[REQUIRED ACTION] In the records below, find the line containing "Sie müssen genug" and the line containing "Tipps zu Latex"; please repeat exactly the lines from one to the other, both included, and nothing more.

======== EXTRACTED ENTRIES

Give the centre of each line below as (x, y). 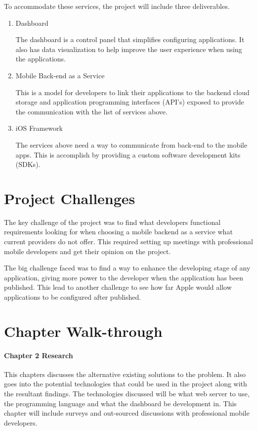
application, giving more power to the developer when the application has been (124, 277)
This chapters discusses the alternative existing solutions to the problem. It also (125, 374)
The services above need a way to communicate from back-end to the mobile (131, 144)
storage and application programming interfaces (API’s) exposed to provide (130, 102)
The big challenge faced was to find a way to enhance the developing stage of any (127, 268)
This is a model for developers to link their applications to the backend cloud (132, 92)
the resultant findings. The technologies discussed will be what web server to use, (127, 393)
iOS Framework (39, 128)
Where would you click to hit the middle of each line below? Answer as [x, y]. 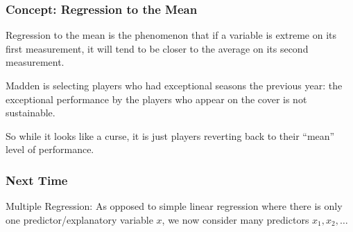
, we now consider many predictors [235, 219]
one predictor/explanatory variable [79, 219]
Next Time [37, 180]
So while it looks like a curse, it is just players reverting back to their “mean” [170, 135]
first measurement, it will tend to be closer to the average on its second [157, 48]
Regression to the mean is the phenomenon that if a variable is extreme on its [171, 35]
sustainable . [31, 113]
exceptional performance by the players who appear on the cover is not [156, 99]
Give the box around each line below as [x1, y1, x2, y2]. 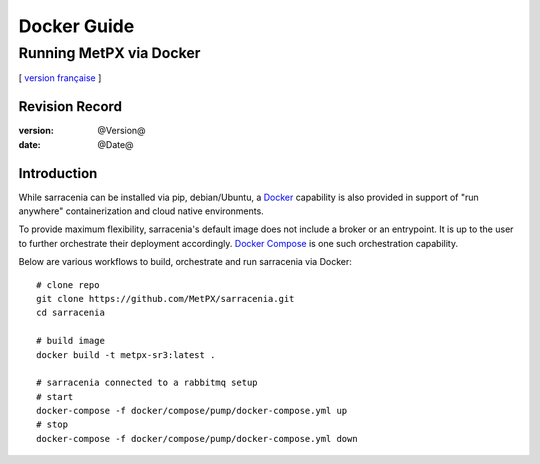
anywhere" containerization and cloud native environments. [18, 205, 264, 217]
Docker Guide [18, 15, 135, 37]
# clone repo [36, 279, 100, 290]
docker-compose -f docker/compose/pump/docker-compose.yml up [36, 405, 348, 417]
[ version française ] [18, 72, 102, 84]
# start [36, 391, 74, 402]
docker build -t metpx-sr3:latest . [36, 349, 216, 360]
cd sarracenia [36, 307, 105, 319]
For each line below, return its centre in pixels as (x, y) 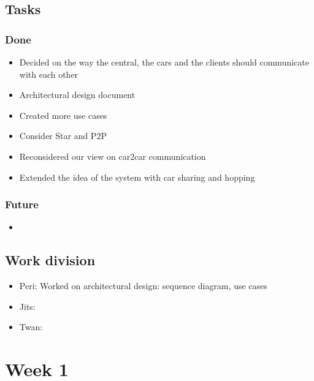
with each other (49, 74)
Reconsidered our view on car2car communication (113, 156)
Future (22, 204)
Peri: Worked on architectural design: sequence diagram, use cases (143, 286)
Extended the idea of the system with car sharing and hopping (137, 177)
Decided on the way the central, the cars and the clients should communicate (164, 62)
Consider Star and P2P (63, 136)
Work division (50, 260)
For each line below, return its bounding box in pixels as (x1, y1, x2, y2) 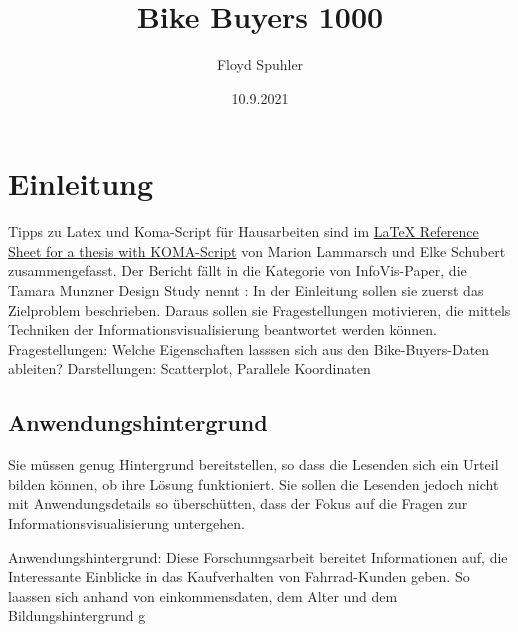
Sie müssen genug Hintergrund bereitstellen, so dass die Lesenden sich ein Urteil (8, 454, 499, 475)
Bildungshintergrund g (8, 605, 146, 626)
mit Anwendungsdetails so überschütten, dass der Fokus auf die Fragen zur (8, 493, 468, 514)
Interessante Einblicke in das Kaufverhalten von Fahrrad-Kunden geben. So (8, 566, 470, 587)
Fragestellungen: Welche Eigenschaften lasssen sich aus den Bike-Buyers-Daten (8, 338, 490, 359)
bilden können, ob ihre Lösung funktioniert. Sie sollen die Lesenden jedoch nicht (8, 473, 499, 494)
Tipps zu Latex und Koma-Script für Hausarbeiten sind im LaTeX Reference (8, 221, 479, 242)
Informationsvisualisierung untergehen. (8, 512, 245, 533)
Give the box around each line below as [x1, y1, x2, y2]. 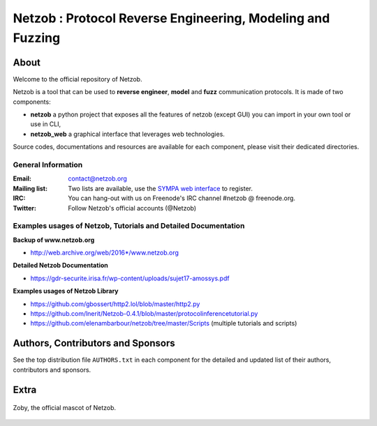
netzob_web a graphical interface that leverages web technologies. [30, 130, 225, 138]
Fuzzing [13, 30, 61, 45]
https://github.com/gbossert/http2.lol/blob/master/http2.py [30, 300, 200, 308]
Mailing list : [13, 184, 48, 192]
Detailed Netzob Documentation [13, 261, 108, 270]
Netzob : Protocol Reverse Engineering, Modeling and [13, 10, 330, 26]
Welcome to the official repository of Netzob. [13, 75, 142, 83]
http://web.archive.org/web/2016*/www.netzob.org [30, 248, 179, 257]

================

[RESPONSE TO THE EXERCISE]
Sie müssen genug Hintergrund bereitstellen, so dass die Lesenden sich ein Urteil (8, 454, 499, 475)
Bildungshintergrund g (8, 605, 146, 626)
mit Anwendungsdetails so überschütten, dass der Fokus auf die Fragen zur (8, 493, 468, 514)
Interessante Einblicke in das Kaufverhalten von Fahrrad-Kunden geben. So (8, 566, 470, 587)
Fragestellungen: Welche Eigenschaften lasssen sich aus den Bike-Buyers-Daten (8, 338, 490, 359)
bilden können, ob ihre Lösung funktioniert. Sie sollen die Lesenden jedoch nicht (8, 473, 499, 494)
Tipps zu Latex und Koma-Script für Hausarbeiten sind im LaTeX Reference (8, 221, 479, 242)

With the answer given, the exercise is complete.